I was booked for 9 AM and the Philadelphia Church in central Stockholm, a stone’s throw from my office/studio at Sankt Eriksplan.
As usual I was ten minutes early but there was no queue. Temperature check, put a mask on, go in, go up the stairs, booth number one. A middle-aged woman with a gentle manner made a little small talk, trying to ascertain if I was nervous. I wasn’t.
I pulled up the right sleeve of my t-shirt and in seconds it was done. She suggested that maybe I’d want to wear a colour other than white next time as she put a plaster on my arm, completely missing where she’d actually given me the injection.
I went to wait for the obligatory fifteen minutes in case of side effects, and shortly afterwards I was back out on the streets again.
That moment may not have brought my part in the pandemic to an end - I can still transmit the virus (which as far as I know I have not had) and I still have to take another shot in six weeks’ time, but it certainly felt like a step in the right direction.
Get yours when you can.
The Podcast
This week I spoke to Jacob Woolf, an Irish Jewish man who I often turn to when it comes to discussing issues of Zionism, antisemitism and geopolitics.
The situation in Israel and Palestine is complex, featuring a lot of factors that are similar to other conflicts - Northern Ireland, South Africa, the expectations of a diaspora - but which is very much unique.

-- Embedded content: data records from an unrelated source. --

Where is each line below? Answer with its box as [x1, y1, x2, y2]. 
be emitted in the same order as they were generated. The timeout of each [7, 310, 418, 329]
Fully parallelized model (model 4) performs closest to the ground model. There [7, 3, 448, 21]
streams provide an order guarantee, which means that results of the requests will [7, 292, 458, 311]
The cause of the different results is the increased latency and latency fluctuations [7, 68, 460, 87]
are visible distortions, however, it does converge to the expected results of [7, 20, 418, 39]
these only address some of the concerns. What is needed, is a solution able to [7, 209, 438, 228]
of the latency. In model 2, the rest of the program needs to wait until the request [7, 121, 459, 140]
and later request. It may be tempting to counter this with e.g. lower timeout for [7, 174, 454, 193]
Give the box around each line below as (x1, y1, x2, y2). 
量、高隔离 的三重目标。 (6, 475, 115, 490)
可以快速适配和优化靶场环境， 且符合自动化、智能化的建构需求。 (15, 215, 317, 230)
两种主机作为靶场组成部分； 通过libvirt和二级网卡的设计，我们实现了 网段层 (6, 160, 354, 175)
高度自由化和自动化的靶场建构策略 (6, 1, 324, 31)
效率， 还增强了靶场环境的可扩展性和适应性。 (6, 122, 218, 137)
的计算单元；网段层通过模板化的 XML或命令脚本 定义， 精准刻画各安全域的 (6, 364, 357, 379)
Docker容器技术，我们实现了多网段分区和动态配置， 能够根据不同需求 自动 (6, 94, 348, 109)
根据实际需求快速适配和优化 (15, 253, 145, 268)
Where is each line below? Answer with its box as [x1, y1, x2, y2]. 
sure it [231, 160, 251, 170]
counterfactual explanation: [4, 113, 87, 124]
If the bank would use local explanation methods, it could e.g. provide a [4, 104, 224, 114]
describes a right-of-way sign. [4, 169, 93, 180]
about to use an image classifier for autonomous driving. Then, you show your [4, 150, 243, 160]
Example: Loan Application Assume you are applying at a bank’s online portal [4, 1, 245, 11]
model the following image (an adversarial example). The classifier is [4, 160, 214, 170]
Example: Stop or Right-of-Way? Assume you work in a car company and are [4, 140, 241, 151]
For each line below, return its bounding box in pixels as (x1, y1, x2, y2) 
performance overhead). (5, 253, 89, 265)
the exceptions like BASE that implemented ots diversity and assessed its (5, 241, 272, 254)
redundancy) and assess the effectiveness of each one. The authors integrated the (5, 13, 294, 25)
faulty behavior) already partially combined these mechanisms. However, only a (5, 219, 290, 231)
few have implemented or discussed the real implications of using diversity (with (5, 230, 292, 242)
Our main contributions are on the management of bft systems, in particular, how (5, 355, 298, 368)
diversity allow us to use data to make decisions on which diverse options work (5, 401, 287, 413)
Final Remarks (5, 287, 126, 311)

He was his usual self - clear-thinking and informative while being very straight about his own politics and attitudes.
You can hear the conversation here:
The Week Ahead
Next week sees the publication of a lot of the Reuters preview material for Euro 2020, some of which I’m quite happy with. I tried to do something slightly different, using personal stories to do more than “expect this team to do that” or “this player is very important”.
Once that’s published we’ll slide into a summer of sport that will hopefully culminate in an Olympics in Tokyo, but right now the only certainty is uncertainty.